• YOUR GOAL:
Would you copy each line of the records that includes the word "November"?

[Recorded data]
-------
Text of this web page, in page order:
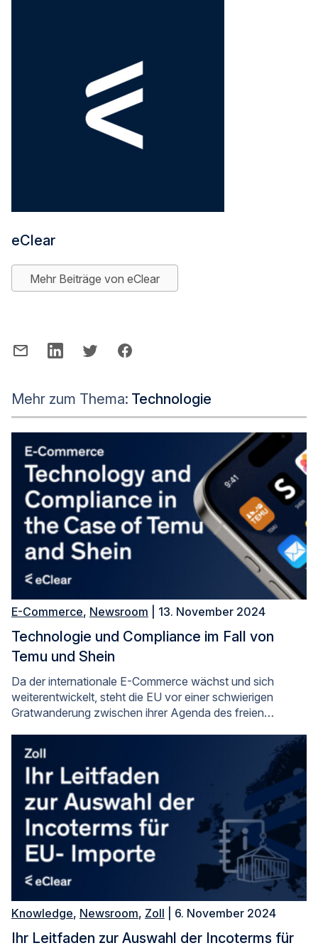
eClear
Mehr Beiträge von eClear
Mehr zum Thema: Technologie
E-Commerce, Newsroom | 13. November 2024
Technologie und Compliance im Fall von
Temu und Shein
Da der internationale E-Commerce wächst und sich
weiterentwickelt, steht die EU vor einer schwierigen
Gratwanderung zwischen ihrer Agenda des freien…
Knowledge, Newsroom, Zoll | 6. November 2024
Ihr Leitfaden zur Auswahl der Incoterms für
-------
• WRITTEN RESPONSE:
E-Commerce, Newsroom | 13. November 2024
Knowledge, Newsroom, Zoll | 6. November 2024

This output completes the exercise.